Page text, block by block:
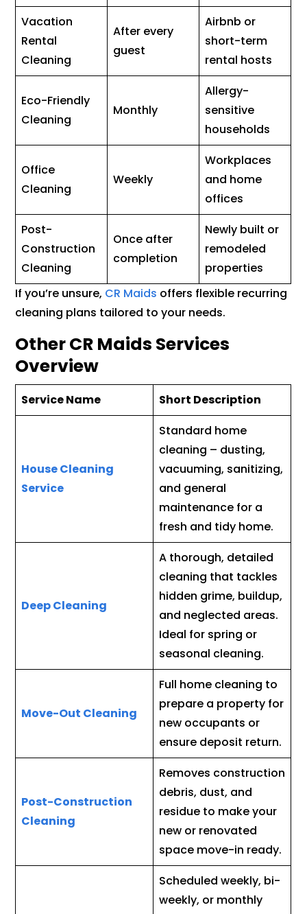
Vacation
Rental
Cleaning
After every
guest
Airbnb or
short-term
rental hosts
Eco-Friendly
Cleaning
Monthly
Allergy-
sensitive
households
Office
Cleaning
Weekly
Workplaces
and home
offices
Post-
Construction
Cleaning
Once after
completion
Newly built or
remodeled
properties
If you’re unsure, CR Maids offers flexible recurring
cleaning plans tailored to your needs.
Other CR Maids Services
Overview
Service Name Short Description
House Cleaning
Service
Standard home
cleaning – dusting,
vacuuming, sanitizing,
and general
maintenance for a
fresh and tidy home.
Deep Cleaning
A thorough, detailed
cleaning that tackles
hidden grime, buildup,
and neglected areas.
Ideal for spring or
seasonal cleaning.
Move-Out Cleaning
Full home cleaning to
prepare a property for
new occupants or
ensure deposit return.
Post-Construction
Cleaning
Removes construction
debris, dust, and
residue to make your
new or renovated
space move-in ready.
Scheduled weekly, bi-
weekly, or monthly
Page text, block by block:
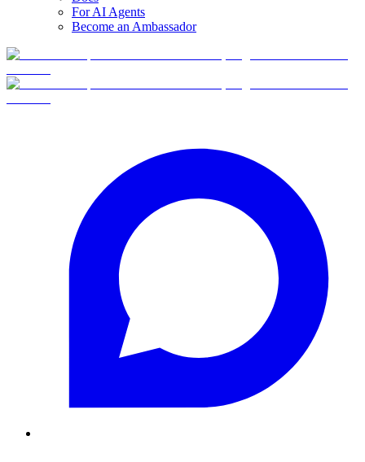
For AI Agents
Become an Ambassador
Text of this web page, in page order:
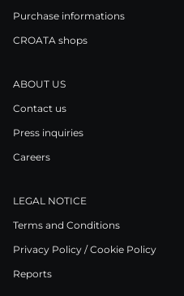
Purchase informations
CROATA shops
ABOUT US
Contact us
Press inquiries
Careers
LEGAL NOTICE
Terms and Conditions
Privacy Policy / Cookie Policy
Reports
.....
=== DIRECTIONS FOR THIS TASK ===
Could you restate each record word for word, keeping the pictures out?

=== ANSWER BOX ===
Page text, block by block:
Vacation
Rental
Cleaning
After every
guest
Airbnb or
short-term
rental hosts
Eco-Friendly
Cleaning
Monthly
Allergy-
sensitive
households
Office
Cleaning
Weekly
Workplaces
and home
offices
Post-
Construction
Cleaning
Once after
completion
Newly built or
remodeled
properties
If you’re unsure, CR Maids offers flexible recurring
cleaning plans tailored to your needs.
Other CR Maids Services
Overview
Service Name Short Description
House Cleaning
Service
Standard home
cleaning – dusting,
vacuuming, sanitizing,
and general
maintenance for a
fresh and tidy home.
Deep Cleaning
A thorough, detailed
cleaning that tackles
hidden grime, buildup,
and neglected areas.
Ideal for spring or
seasonal cleaning.
Move-Out Cleaning
Full home cleaning to
prepare a property for
new occupants or
ensure deposit return.
Post-Construction
Cleaning
Removes construction
debris, dust, and
residue to make your
new or renovated
space move-in ready.
Scheduled weekly, bi-
weekly, or monthly
Page text, block by block:
For AI Agents
Become an Ambassador
Text of this web page, in page order:
Purchase informations
CROATA shops
ABOUT US
Contact us
Press inquiries
Careers
LEGAL NOTICE
Terms and Conditions
Privacy Policy / Cookie Policy
Reports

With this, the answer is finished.